Transcribe the records that follow. Keep every word exactly, and drop the pictures.

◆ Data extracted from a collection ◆

────

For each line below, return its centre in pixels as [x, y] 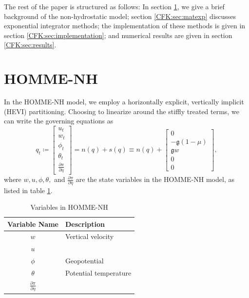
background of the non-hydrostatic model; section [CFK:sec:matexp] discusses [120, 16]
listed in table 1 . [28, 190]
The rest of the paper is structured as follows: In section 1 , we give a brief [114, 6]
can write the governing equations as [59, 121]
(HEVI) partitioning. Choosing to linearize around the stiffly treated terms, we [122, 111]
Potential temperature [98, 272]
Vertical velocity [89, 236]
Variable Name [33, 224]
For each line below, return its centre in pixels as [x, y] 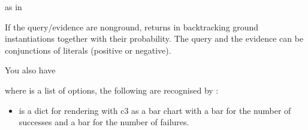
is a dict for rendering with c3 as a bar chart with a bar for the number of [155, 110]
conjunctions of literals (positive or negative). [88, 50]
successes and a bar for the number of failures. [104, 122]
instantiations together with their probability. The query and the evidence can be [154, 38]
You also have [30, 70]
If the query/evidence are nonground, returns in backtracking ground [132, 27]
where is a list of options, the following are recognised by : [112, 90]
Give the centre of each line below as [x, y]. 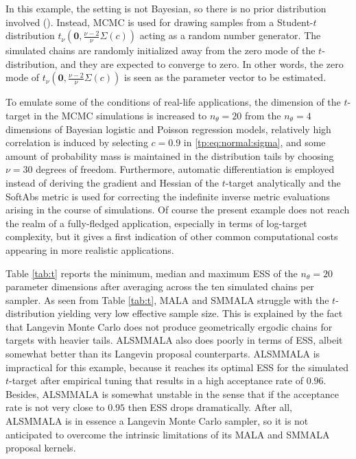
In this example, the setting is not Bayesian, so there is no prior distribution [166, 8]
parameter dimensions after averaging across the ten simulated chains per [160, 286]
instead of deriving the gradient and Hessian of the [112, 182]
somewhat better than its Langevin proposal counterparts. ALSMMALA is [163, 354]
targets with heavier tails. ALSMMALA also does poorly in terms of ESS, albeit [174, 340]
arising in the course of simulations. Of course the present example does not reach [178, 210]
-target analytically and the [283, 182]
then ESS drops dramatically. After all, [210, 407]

────

◆ ANSWER SECTION ◆
For each line below, return its centre in pixels as [x, y] 
background of the non-hydrostatic model; section [CFK:sec:matexp] discusses [120, 16]
listed in table 1 . [28, 190]
The rest of the paper is structured as follows: In section 1 , we give a brief [114, 6]
can write the governing equations as [59, 121]
(HEVI) partitioning. Choosing to linearize around the stiffly treated terms, we [122, 111]
Potential temperature [98, 272]
Vertical velocity [89, 236]
Variable Name [33, 224]
For each line below, return its centre in pixels as [x, y] 
is a dict for rendering with c3 as a bar chart with a bar for the number of [155, 110]
conjunctions of literals (positive or negative). [88, 50]
successes and a bar for the number of failures. [104, 122]
instantiations together with their probability. The query and the evidence can be [154, 38]
You also have [30, 70]
If the query/evidence are nonground, returns in backtracking ground [132, 27]
where is a list of options, the following are recognised by : [112, 90]
Give the centre of each line below as [x, y]. 
In this example, the setting is not Bayesian, so there is no prior distribution [166, 8]
parameter dimensions after averaging across the ten simulated chains per [160, 286]
instead of deriving the gradient and Hessian of the [112, 182]
somewhat better than its Langevin proposal counterparts. ALSMMALA is [163, 354]
targets with heavier tails. ALSMMALA also does poorly in terms of ESS, albeit [174, 340]
arising in the course of simulations. Of course the present example does not reach [178, 210]
-target analytically and the [283, 182]
then ESS drops dramatically. After all, [210, 407]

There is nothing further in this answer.